ASSIGNMENT
Wherever the word "free" occurs in the lines below, copy the whole line.

......

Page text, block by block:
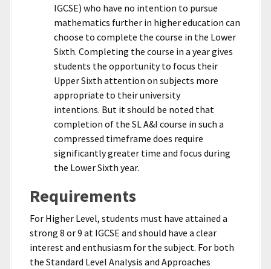
IGCSE) who have no intention to pursue
mathematics further in higher education can
choose to complete the course in the Lower
Sixth. Completing the course in a year gives
students the opportunity to focus their
Upper Sixth attention on subjects more
appropriate to their university
intentions. But it should be noted that
completion of the SL A&I course in such a
compressed timeframe does require
significantly greater time and focus during
the Lower Sixth year.
Requirements
For Higher Level, students must have attained a
strong 8 or 9 at IGCSE and should have a clear
interest and enthusiasm for the subject. For both
the Standard Level Analysis and Approaches
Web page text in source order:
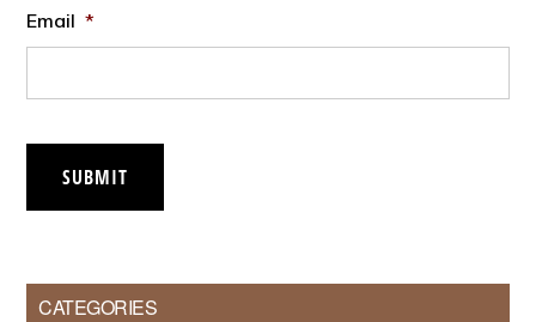
Email *
SUBMIT
CATEGORIES
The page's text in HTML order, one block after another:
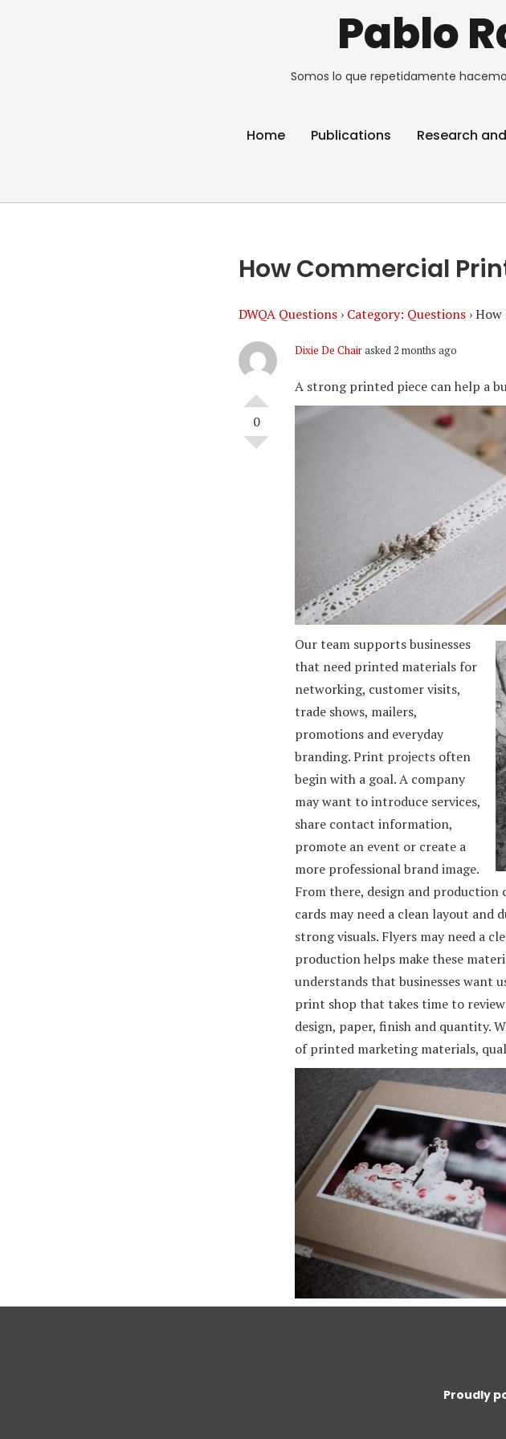
Pablo
Somos lo que repetidamente
Home Publications Research
How Commercial
DWQA Questions › Category: Questions ›How
0
Dixie De Chairasked 2 months ago
A strong printed piece can help a
Our team supports businesses
that need printed materials for
networking, customer visits,
trade shows, mailers,
promotions and everyday
branding. Print projects often
begin with a goal. A company
may want to introduce services,
share contact information,
promote an event or create a
more professional brand image.
From there, design and production
cards may need a clean layout and
strong visuals. Flyers may need a
production helps make these
understands that businesses want
print shop that takes time to
design, paper, finish and quantity.
of printed marketing materials,
Proudly
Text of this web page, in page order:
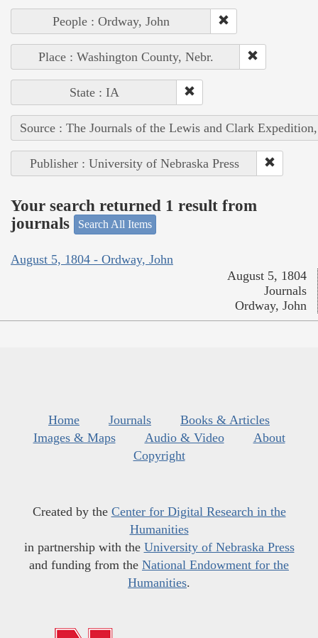
People : Ordway, John
Place : Washington County, Nebr.
State : IA
Source : The Journals of the Lewis and Clark
Publisher : University of Nebraska Press
Your search returned 1 result from
journals
Search All Items
August 5, 1804 - Ordway, John
August 5, 1804
Journals
Ordway, John
Home Journals
Books & Articles
Images & Maps
Audio & Video
About
Copyright
Created by the Center for Digital Research in the
Humanities
in partnership with the University of Nebraska Press
and funding from the National Endowment for the
Humanities.
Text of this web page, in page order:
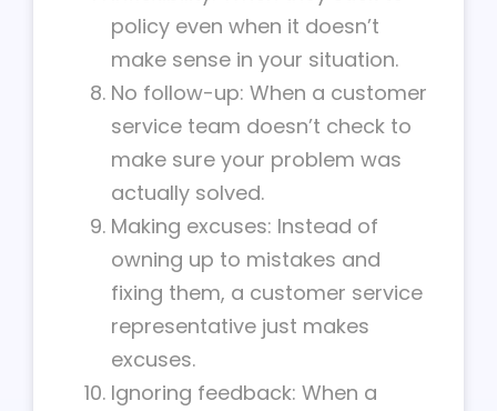
policy even when it doesn’t
make sense in your situation.
No follow-up: When a customer
service team doesn’t check to
make sure your problem was
actually solved.
Making excuses: Instead of
owning up to mistakes and
fixing them, a customer service
representative just makes
excuses.
Ignoring feedback: When a
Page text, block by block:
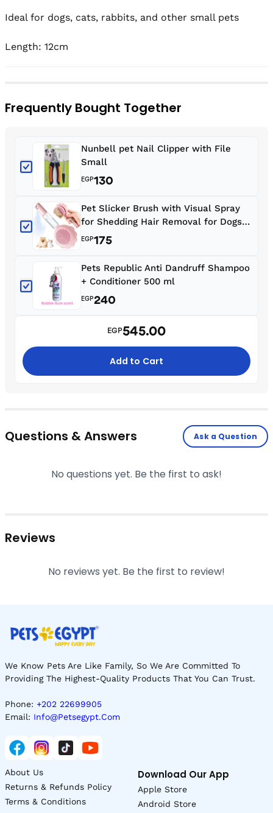
Ideal for dogs, cats, rabbits, and other small pets
Length: 12cm
Frequently Bought Together
Nunbell pet Nail Clipper with File
Small
EGP130
Pet Slicker Brush with Visual Spray
for Shedding Hair Removal for Dogs
and Cats
EGP175
Pets Republic Anti Dandruff Shampoo
+ Conditioner 500 ml
EGP240
EGP545.00
Add to Cart
Questions & Answers Ask a Question
No questions yet. Be the first to ask!
Reviews
No reviews yet. Be the first to review!
We Know Pets Are Like Family, So We Are Committed To
Providing The Highest-Quality Products That You Can Trust.
Phone: +202 22699905
Email: Info@petsegypt.com
About Us
Returns & Refunds Policy
Terms & Conditions
Download Our App
Apple Store
Android Store
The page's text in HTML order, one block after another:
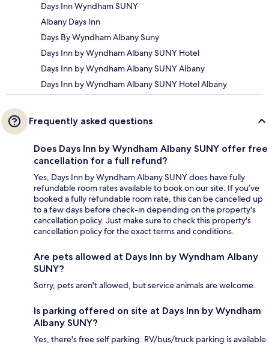
Days Inn Wyndham SUNY
Albany Days Inn
Days By Wyndham Albany Suny
Days Inn by Wyndham Albany SUNY Hotel
Days Inn by Wyndham Albany SUNY Albany
Days Inn by Wyndham Albany SUNY Hotel Albany
Frequently asked questions
Does Days Inn by Wyndham Albany SUNY offer free
cancellation for a full refund?
Yes, Days Inn by Wyndham Albany SUNY does have fully
refundable room rates available to book on our site. If you’ve
booked a fully refundable room rate, this can be cancelled up
to a few days before check-in depending on the property's
cancellation policy. Just make sure to check this property's
cancellation policy for the exact terms and conditions.
Are pets allowed at Days Inn by Wyndham Albany
SUNY?
Sorry, pets aren't allowed, but service animals are welcome.
Is parking offered on site at Days Inn by Wyndham
Albany SUNY?
Yes, there's free self parking. RV/bus/truck parking is available.
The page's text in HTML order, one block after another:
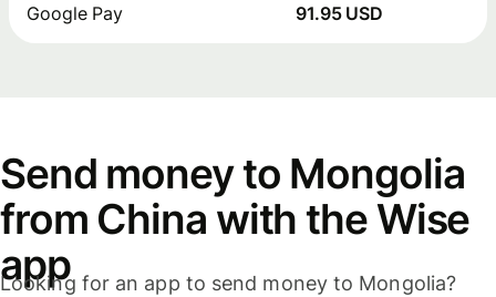
Google Pay 91.95 USD
Send money to Mongolia
from China with the Wise
app
Looking for an app to send money to Mongolia?
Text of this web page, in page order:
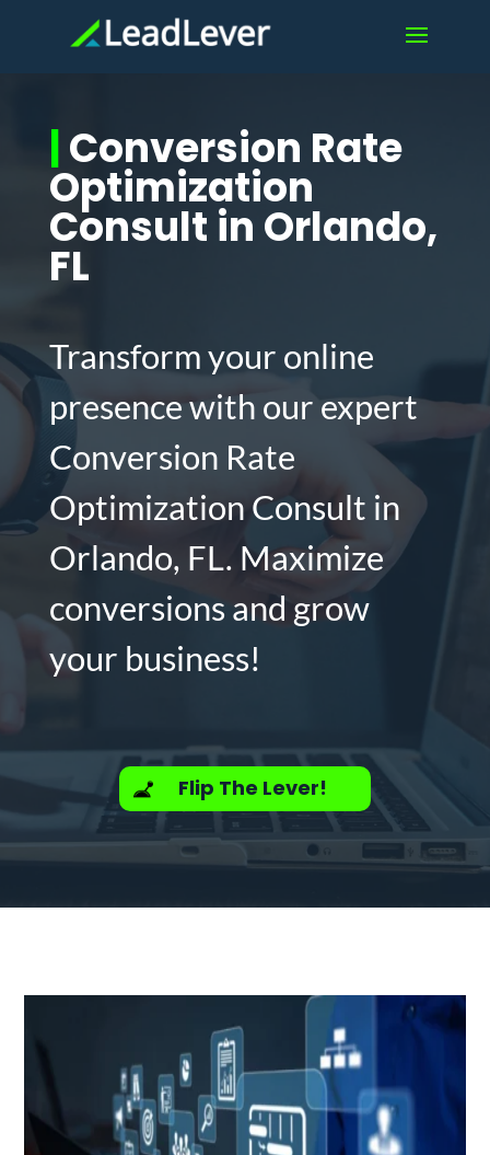
|Conversion Rate
Optimization
Consult in Orlando,
FL
Transform your online
presence with our expert
Conversion Rate
Optimization Consult in
Orlando, FL. Maximize
conversions and grow
your business!
Flip The Lever!
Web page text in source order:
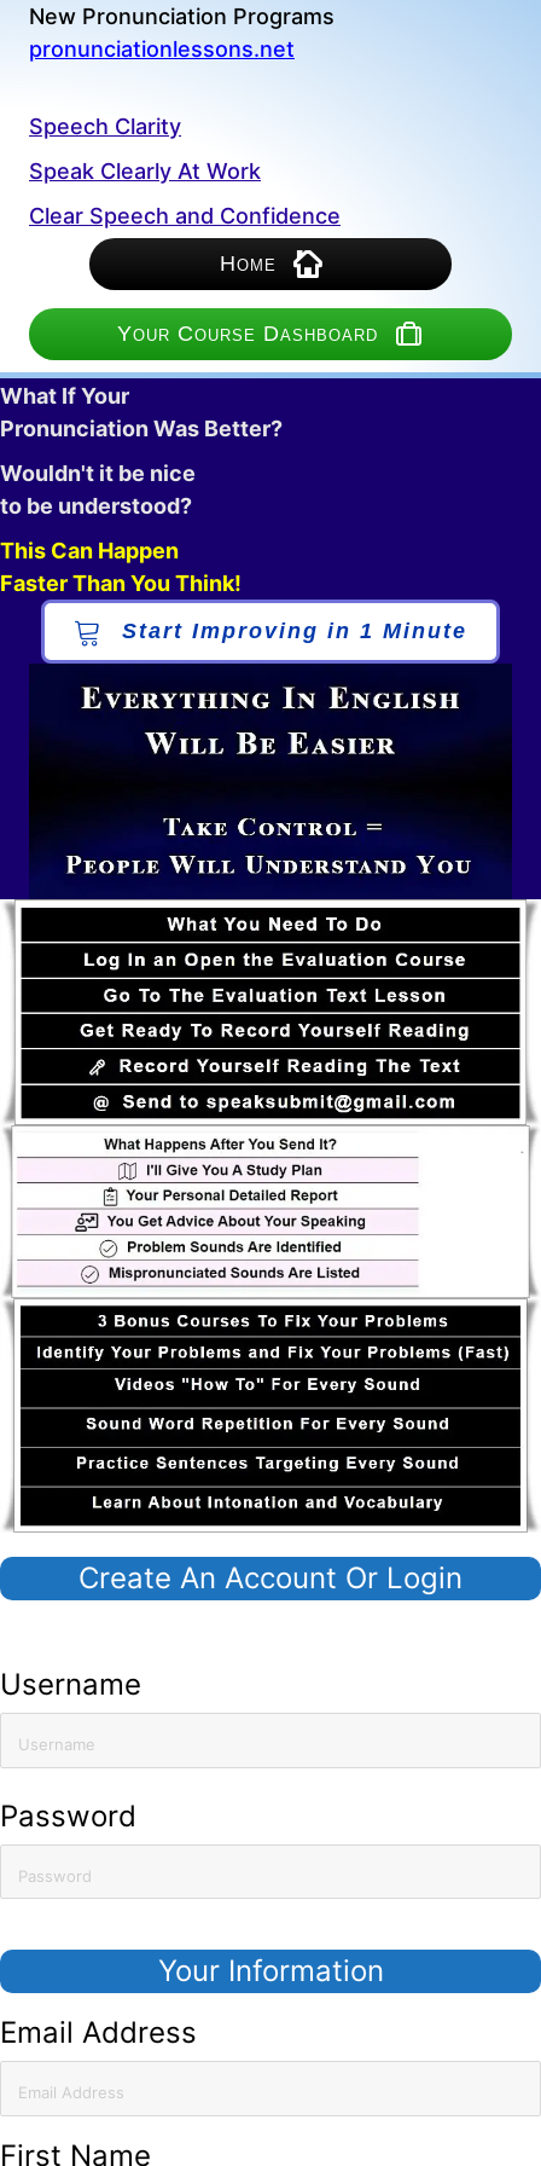
New Pronunciation Programs
pronunciationlessons.net
Speech Clarity
Speak Clearly At Work
Clear Speech and Confidence
Home
Your Course Dashboard
What If Your
Pronunciation Was Better?
Wouldn't it be nice
to be understood?
This Can Happen
Faster Than You Think!
Start Improving in 1 Minute
Create An Account Or Login
Username
Password
Your Information
Email Address
First Name

......

ANSWER FOR THIS EXERCISE
Does Days Inn by Wyndham Albany SUNY offer free
Yes, there's free self parking. RV/bus/truck parking is available.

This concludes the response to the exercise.